Schneiden Sie die entsprechende Größe einer Nylonmembran und spülen Sie sie mit 6X SSC ab. Legen Sie die Membran auf ein Punkt-Blot-Gerät und schließen Sie die Vakuumpumpe an. Sechs-Mikroliter-Punkte auf die Membran erkennen und 30 Minuten bei 80 Grad Celsius hybridisieren.
Blockieren Sie dann die Probenmembran mit fettfreier Milch und Tris-gepufferter Salin, oder TBS, für eine Stunde. Fügen Sie den polyklonalen Kaninchen Anti-5-Hydroxymethylcytosin-Antikörper in die Membran und inkubieren Über nacht bei vier Grad Celsius. Am nächsten Tag die Probenmembran für eine Stunde bei Raumtemperatur lassen und dann dreimal mit TBS waschen.
Inkubieren Sie die Membran mit dem Anti-Kaninchen-Sekundärantikörper für 30 Minuten und dann dreimal mit TBS waschen. Visualisieren Sie die Chemilumineszenzsignale und quantifizieren Sie ihre Intensität. Dieses Protokoll kann verwendet werden, um 5-Hydroxymethylcytosin, oder 5hmC, im Hippocampus von erwachsenen Mäusen zu visualisieren.
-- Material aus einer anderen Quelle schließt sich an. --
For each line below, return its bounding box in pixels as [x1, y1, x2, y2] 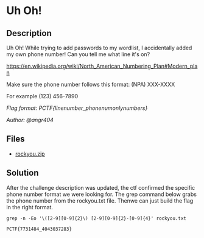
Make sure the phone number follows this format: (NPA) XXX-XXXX [6, 81, 175, 88]
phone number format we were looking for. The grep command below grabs [6, 190, 197, 198]
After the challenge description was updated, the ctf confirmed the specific [6, 184, 195, 191]
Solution [6, 168, 39, 178]
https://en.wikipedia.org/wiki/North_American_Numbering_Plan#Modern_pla [6, 62, 198, 70]
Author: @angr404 [6, 117, 54, 123]
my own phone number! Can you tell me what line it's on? [6, 51, 150, 58]
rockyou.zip [15, 150, 45, 157]
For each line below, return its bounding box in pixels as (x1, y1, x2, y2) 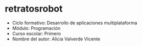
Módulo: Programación (12, 25, 61, 31)
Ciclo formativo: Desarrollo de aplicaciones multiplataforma (12, 20, 137, 26)
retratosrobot (5, 3, 63, 15)
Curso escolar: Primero (12, 30, 61, 36)
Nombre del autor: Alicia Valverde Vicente (12, 36, 101, 42)
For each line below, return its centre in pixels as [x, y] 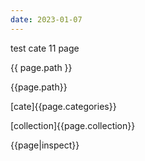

Immunfluoreszenz mit Antikörpern gegen neuronale Zellen, die 5hmC zeigt, dass es eine Anreicherung von 5hmC in Neuronen. Die Dynamik von 5hmC während der neuronalen Entwicklung kann mit einem Punkt-Blot-Test von DNA-Proben bestimmt werden, die aus vermehrten und differenzierten adulten neuronalen Stammzellen isoliert wurden. Globale Konzentrationen von 5hmC deutlich während der Differenzierung und das Niveau von 5hmC in Neuronen ist höher als in neuronalen Stammzellen.
Der wichtigste Schritt dieser Methode besteht darin, sicherzustellen, dass die dna-Proben vollständig denaturiert werden.